PagedEditable wraps Editable, so normal Editable props still apply: renderElement, renderLeaf, decorate, domStrategy, and keyboard handlers stay on the editor surface.

Use createSlatePageLayout or useSlatePageLayout only when you provide an explicit engine, such as a custom measurement engine or pretextPageLayoutEngine().

Headless And Static Use

createSlateLayout can run outside React and can fall back to an estimated engine when browser canvas measurement is unavailable. Use that for previews, tests, and export planning. Treat static output as derived geometry, not as an authoritative PDF, print, or collaboration layout source unless your product provides the measurement engine and proof for that target.

Provider-Owned Boxes

Tables, images, embeds, and other block formatting context style nodes should own their layout units through provider code.
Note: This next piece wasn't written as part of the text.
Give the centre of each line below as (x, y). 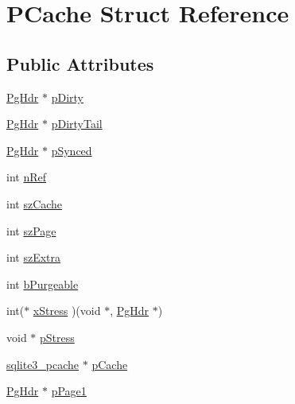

The layout engine should not split the Slate table node just to paginate a table. It can paginate provider-owned row units while the document tree stays stable.

Page Virtualization

Use page-level virtualization when pagination is enabled. Virtualizing whole pages keeps layout, selection, and page chrome aligned better than mounting and unmounting individual blocks inside a page.

The page mount plan keeps pages mounted when they are visible, selected, promoted by interaction, or involved in composition. That makes it the right boundary for print-like editors.

Measurement Caveat

The built-in Pretext-backed engine measures text with browser font metrics. That gives stable results inside one browser profile, but different operating systems and browsers can still produce slightly different line breaks. Products that need exact collaboration or export parity should use an authoritative page break source or a shared measurement profile.